Members of the research community at Microsoft work continuously to advance their respective fields. Abstracts brings its audience to the cutting edge with them through short, compelling conversations about new and noteworthy achievements.
In this episode, Senior Researchers Jordan Ash and Dipendra Misra join host Gretchen Huizinga to discuss “The Truth is in There: Improving Reasoning in Language Models with Layer-Selective Rank Reduction,” which was accepted to the 2024 International Conference on Learning Representations (ICLR). Layer-Selective Rank reduction, or LASER, is an intervention for targeted parameter reduction in transformer-based models. The work shows that the removal of certain parameters not only maintains model performance like some existing parameter-reduction methods but can actually improve it—no additional training necessary.
To learn more about the paper and related topics, register for Microsoft Research Forum (opens in new tab), a series of panel discussions and lightning talks around science and technology research in the era of general AI.
Abonnez-vous au podcast Microsoft Research :
Transcript
[MUSIC PLAYS]
GRETCHEN HUIZINGA: Welcome to Abstracts, a Microsoft Research Podcast that puts the spotlight on world-class research in brief. I’m Dr. Gretchen Huizinga. In this series, members of the research community at Microsoft give us a quick snapshot—or a podcast abstract—of their new and noteworthy papers.
[MUSIC FADES]
Today, I’m talking to Dr. Dipendra Misra and Dr. Jordan Ash, both senior researchers at Microsoft Research. Drs. Misra and Ash are coauthors of a paper called “The Truth is in There: Improving Reasoning in Language Models with Layer-Selective Rank Reduction,” also known as LASER. This paper has been accepted at the International Conference on Learning Representations, or ICLR, in Vienna this year, and you can read a preprint of it now on arXiv. Dipendra, Jordan, thanks for joining us on Abstracts!
JORDAN ASH: Thanks for having us.
DIPENDRA MISRA: Yeah, thanks for having us, Gretchen.
HUIZINGA: Dipendra, let’s start with a general overview of this paper. In a few sentences, describe the issue or problem your work addresses and, perhaps more importantly, why we should care about it.

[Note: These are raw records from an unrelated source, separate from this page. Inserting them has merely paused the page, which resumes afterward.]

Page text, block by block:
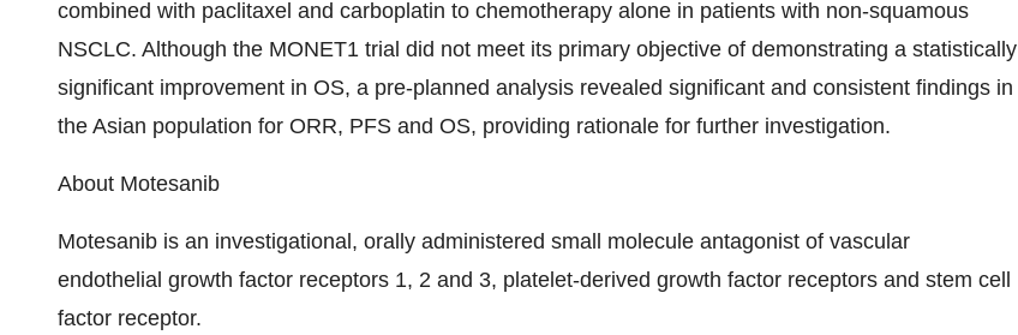
combined with paclitaxel and carboplatin to chemotherapy alone in patients with non-squamous
NSCLC. Although the MONET1 trial did not meet its primary objective of demonstrating a statistically
significant improvement in OS, a pre-planned analysis revealed significant and consistent findings in
the Asian population for ORR, PFS and OS, providing rationale for further investigation.
About Motesanib
Motesanib is an investigational, orally administered small molecule antagonist of vascular
endothelial growth factor receptors 1, 2 and 3, platelet-derived growth factor receptors and stem cell
factor receptor.
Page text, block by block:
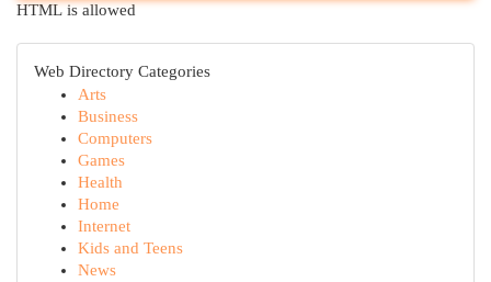
HTML is allowed
Web Directory Categories
Arts
Business
Computers
Games
Health
Home
Internet
Kids and Teens
News
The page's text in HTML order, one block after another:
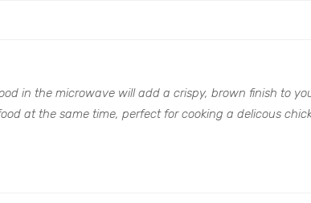
in the microwave will add a crispy, brown finish to
at the same time, perfect for cooking a delicous
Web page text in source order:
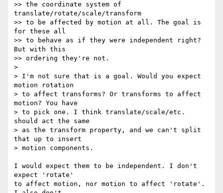
>> the coordinate system of
translate/rotate/scale/transform
>> to be affected by motion at all. The goal is
for these all
>> to behave as if they were independent right?
But with this
>> ordering they're not.
>
> I'm not sure that is a goal. Would you expect
motion rotation
> to affect transforms? Or transforms to affect
motion? You have
> to pick one. I think translate/scale/etc.
should act the same
> as the transform property, and we can't split
that up to insert
> motion components.
I would expect them to be independent. I don't
expect 'rotate'
to affect motion, nor motion to affect 'rotate'.
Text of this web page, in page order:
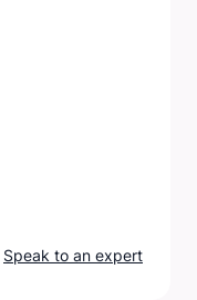
Speak to an expert
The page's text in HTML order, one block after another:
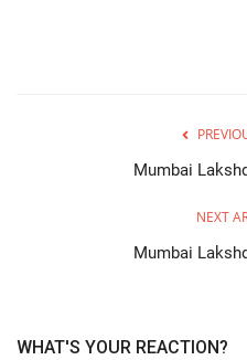
Mumbai
NEXT
Mumbai
WHAT'S YOUR REACTION?
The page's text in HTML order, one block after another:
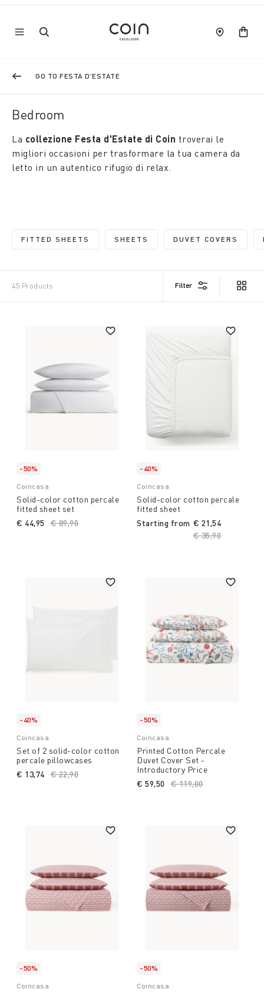
GO TO FESTA D'ESTATE
Bedroom
La collezione Festa d'Estate di Coin troverai le
migliori occasioni per trasformare la tua camera da
letto in un autentico rifugio di relax.
FITTED SHEETSREFINE BY CATEGORY: FITTED SHEETS
SHEETSREFINE BY CATEGORY: SHEETS
DUVET COVERS
REFINE BY
45 Products Filter
-50%
Coincasa
Solid-color cotton percale
fitted sheet set
Price reduced from
€ 89,90
€ 44,95
-40%
Coincasa
Solid-color cotton percale
fitted sheet
Starting from
Price reduced
€ 35,90
€ 21,54
-40%
Coincasa
Set of 2 solid-color cotton
percale pillowcases
Price reduced from
€ 22,90
€ 13,74
-50%
Coincasa
Printed Cotton Percale
Duvet Cover Set -
Introductory Price
Price reduced from
€ 119,00to
€ 59,50
-50%
Coincasa
-50%
Coincasa
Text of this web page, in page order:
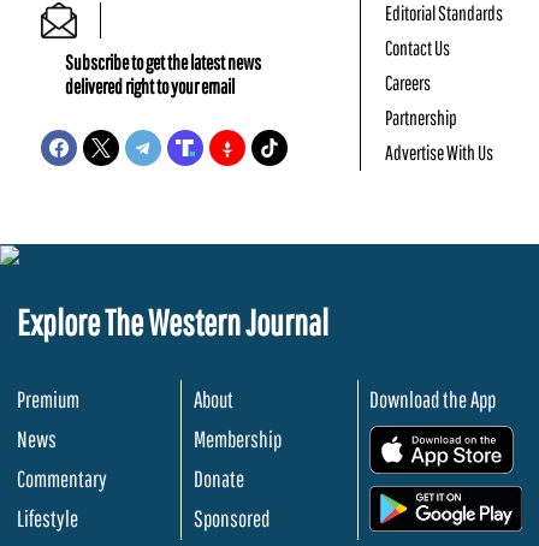
Subscribe to get the latest news
delivered right to your email
Editorial Standards
Contact Us
Careers
Partnership
Advertise With Us
Explore The Western Journal
Premium
News
Commentary
Lifestyle
About
Membership
Donate
Sponsored
Download the App
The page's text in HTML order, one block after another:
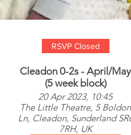
RSVP Closed
Cleadon 0-2s - April/May
(5 week block)
20 Apr 2023, 10:45
The Little Theatre, 5 Boldon
Ln, Cleadon, Sunderland
7RH, UK
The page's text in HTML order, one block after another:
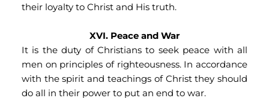
their loyalty to Christ and His truth.
XVI. Peace and War
It is the duty of Christians to seek peace with all
men on principles of righteousness. In accordance
with the spirit and teachings of Christ they should
do all in their power to put an end to war.
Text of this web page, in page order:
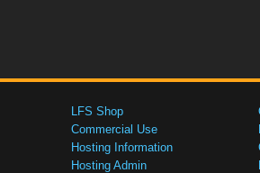
LFS Shop
Commercial Use
Hosting Information
Hosting Admin
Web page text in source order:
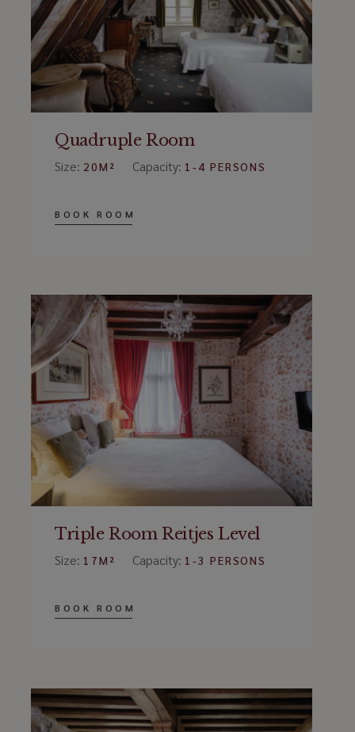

MISRA: Thanks, Gretchen. So as we know, large language models, also known as LLMs, have revolutionized both business and research in artificial intelligence. They are everywhere, being used to solve a wide range of problems. So in our paper, we introduce an intervention which can be applied to any existing pretrained large language models, and our main purpose for introducing this is to see how it affects the performance of the LLMs and whether we can gain insight into how an LLM stores information in its parameters and how it uses that information to generate a response. And what our intervention does is that it performs a low-rank approximation of the parameters of the LLM. And the surprising discovery that our paper makes is that if you do this intervention correctly, then we can get significant improvement on various tasks for different LLMs.
HUIZINGA: So that’s the first part of the question. Tell me why I should care about it!
MISRA: So if you are a person who uses LLMs for solving any tasks, then you do care about performance on a given task. So, for example, you could be using LLMs to generate an email, right, from a given description. Or you could be using an LLM to do question answering. And by applying our intervention, we can gain accuracy on the task that we care about.
HUIZINGA: Well, let’s stick with you, Dipendra, for a minute and talk about the field writ large. Almost all research owes a debt to some other research that went before. So tell us a bit about the related work in this field and how your work builds on or adds to it.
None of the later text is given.